◆ EXERCISE:
Please print exactly the lines from the line containing "salmón, las redes" through the end of the data, no more, and keep pictures out of the copy.

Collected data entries
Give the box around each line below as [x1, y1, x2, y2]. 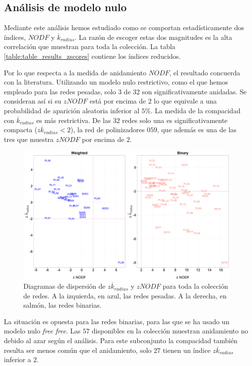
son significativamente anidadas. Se [142, 86, 247, 96]
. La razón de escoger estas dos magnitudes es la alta [74, 32, 232, 42]
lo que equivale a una [154, 96, 217, 106]
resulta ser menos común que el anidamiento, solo [4, 345, 152, 355]
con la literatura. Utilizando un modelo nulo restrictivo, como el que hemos [4, 77, 228, 87]
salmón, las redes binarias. [23, 300, 102, 310]
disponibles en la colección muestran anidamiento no [91, 326, 248, 336]
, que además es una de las [157, 124, 237, 135]
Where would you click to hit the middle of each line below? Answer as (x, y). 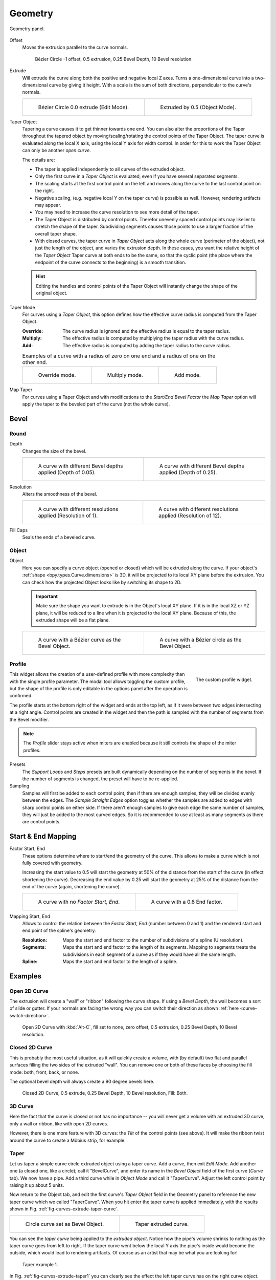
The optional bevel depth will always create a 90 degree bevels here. (82, 1081)
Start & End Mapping (43, 836)
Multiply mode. (125, 375)
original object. (52, 293)
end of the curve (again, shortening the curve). (72, 887)
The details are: (39, 160)
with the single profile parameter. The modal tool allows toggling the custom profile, (98, 681)
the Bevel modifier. (29, 719)
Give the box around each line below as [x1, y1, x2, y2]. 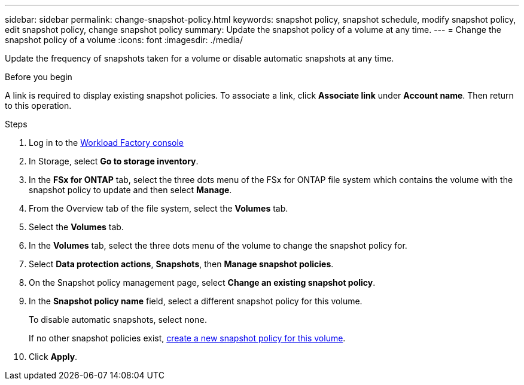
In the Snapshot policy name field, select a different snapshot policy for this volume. [29, 296, 362, 306]
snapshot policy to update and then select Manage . [29, 185, 232, 195]
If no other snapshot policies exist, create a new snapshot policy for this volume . [29, 333, 346, 343]
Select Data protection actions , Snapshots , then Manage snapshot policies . [29, 259, 334, 269]
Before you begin [5, 72, 72, 82]
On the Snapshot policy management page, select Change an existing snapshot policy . [29, 277, 376, 288]
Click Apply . [29, 352, 78, 362]
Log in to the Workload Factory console [29, 137, 184, 148]
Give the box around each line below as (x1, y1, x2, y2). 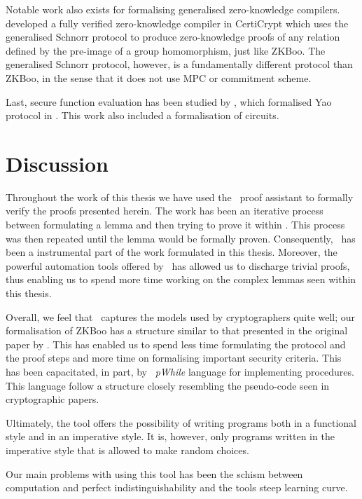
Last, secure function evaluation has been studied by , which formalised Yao (6, 94, 332, 109)
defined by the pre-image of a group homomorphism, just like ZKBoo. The (6, 43, 326, 57)
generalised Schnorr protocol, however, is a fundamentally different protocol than (6, 57, 353, 71)
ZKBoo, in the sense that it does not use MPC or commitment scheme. (6, 70, 312, 85)
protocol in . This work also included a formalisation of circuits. (6, 108, 279, 123)
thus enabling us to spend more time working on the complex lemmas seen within (6, 272, 356, 287)
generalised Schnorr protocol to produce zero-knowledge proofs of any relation (6, 29, 340, 44)
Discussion (6, 149, 109, 177)

◆ RESULT:
salmón, las redes binarias. [23, 300, 102, 310]
disponibles en la colección muestran anidamiento no [91, 326, 248, 336]
, que además es una de las [157, 124, 237, 135]
Where would you click to hit the middle of each line below? Answer as (x, y). 
The optional bevel depth will always create a 90 degree bevels here. (82, 1081)
Start & End Mapping (43, 836)
Multiply mode. (125, 375)
original object. (52, 293)
end of the curve (again, shortening the curve). (72, 887)
The details are: (39, 160)
with the single profile parameter. The modal tool allows toggling the custom profile, (98, 681)
the Bevel modifier. (29, 719)
Give the box around each line below as [x1, y1, x2, y2]. 
In the Snapshot policy name field, select a different snapshot policy for this volume. [29, 296, 362, 306]
snapshot policy to update and then select Manage . [29, 185, 232, 195]
If no other snapshot policies exist, create a new snapshot policy for this volume . [29, 333, 346, 343]
Select Data protection actions , Snapshots , then Manage snapshot policies . [29, 259, 334, 269]
Before you begin [5, 72, 72, 82]
On the Snapshot policy management page, select Change an existing snapshot policy . [29, 277, 376, 288]
Click Apply . [29, 352, 78, 362]
Log in to the Workload Factory console [29, 137, 184, 148]
Give the box around each line below as (x1, y1, x2, y2). 
Last, secure function evaluation has been studied by , which formalised Yao (6, 94, 332, 109)
defined by the pre-image of a group homomorphism, just like ZKBoo. The (6, 43, 326, 57)
generalised Schnorr protocol, however, is a fundamentally different protocol than (6, 57, 353, 71)
ZKBoo, in the sense that it does not use MPC or commitment scheme. (6, 70, 312, 85)
protocol in . This work also included a formalisation of circuits. (6, 108, 279, 123)
thus enabling us to spend more time working on the complex lemmas seen within (6, 272, 356, 287)
generalised Schnorr protocol to produce zero-knowledge proofs of any relation (6, 29, 340, 44)
Discussion (6, 149, 109, 177)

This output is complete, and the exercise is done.